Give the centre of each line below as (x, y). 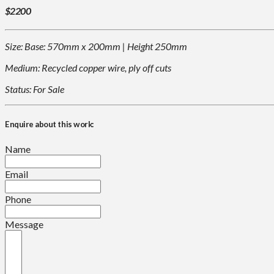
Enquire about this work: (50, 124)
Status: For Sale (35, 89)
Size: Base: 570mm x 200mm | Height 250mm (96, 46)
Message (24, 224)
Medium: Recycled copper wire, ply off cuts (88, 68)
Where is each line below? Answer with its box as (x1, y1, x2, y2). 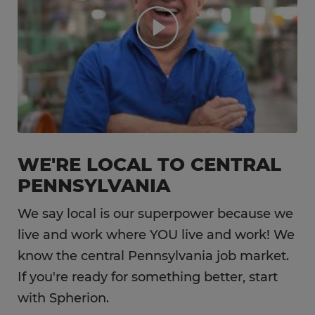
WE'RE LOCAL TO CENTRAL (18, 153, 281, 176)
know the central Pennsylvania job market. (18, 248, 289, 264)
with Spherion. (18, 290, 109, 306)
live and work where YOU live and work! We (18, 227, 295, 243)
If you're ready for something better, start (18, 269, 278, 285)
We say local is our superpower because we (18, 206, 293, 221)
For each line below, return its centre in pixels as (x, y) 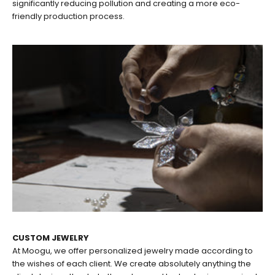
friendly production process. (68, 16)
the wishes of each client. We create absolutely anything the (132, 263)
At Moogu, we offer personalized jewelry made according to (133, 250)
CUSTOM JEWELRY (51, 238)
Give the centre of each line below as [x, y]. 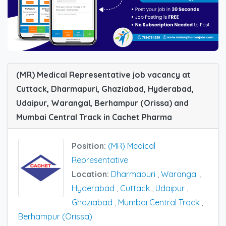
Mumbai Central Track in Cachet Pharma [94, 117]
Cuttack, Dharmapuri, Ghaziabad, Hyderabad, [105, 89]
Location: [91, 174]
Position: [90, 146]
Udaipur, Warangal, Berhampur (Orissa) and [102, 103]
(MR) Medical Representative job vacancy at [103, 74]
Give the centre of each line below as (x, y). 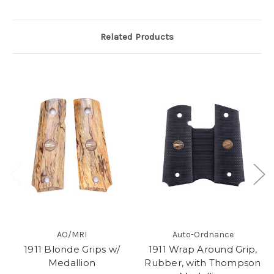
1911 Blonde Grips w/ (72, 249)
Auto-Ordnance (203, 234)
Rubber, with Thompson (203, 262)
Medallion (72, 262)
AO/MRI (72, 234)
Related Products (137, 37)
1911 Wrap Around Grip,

■ ■ ■ ■ ■ ■ ■

ABOUT THIS TASK –
Return each line of the data above that includes the word "work".

SOLVED PROBLEM –
Enquire about this work: (50, 124)
live and work where YOU live and work! We (18, 227, 295, 243)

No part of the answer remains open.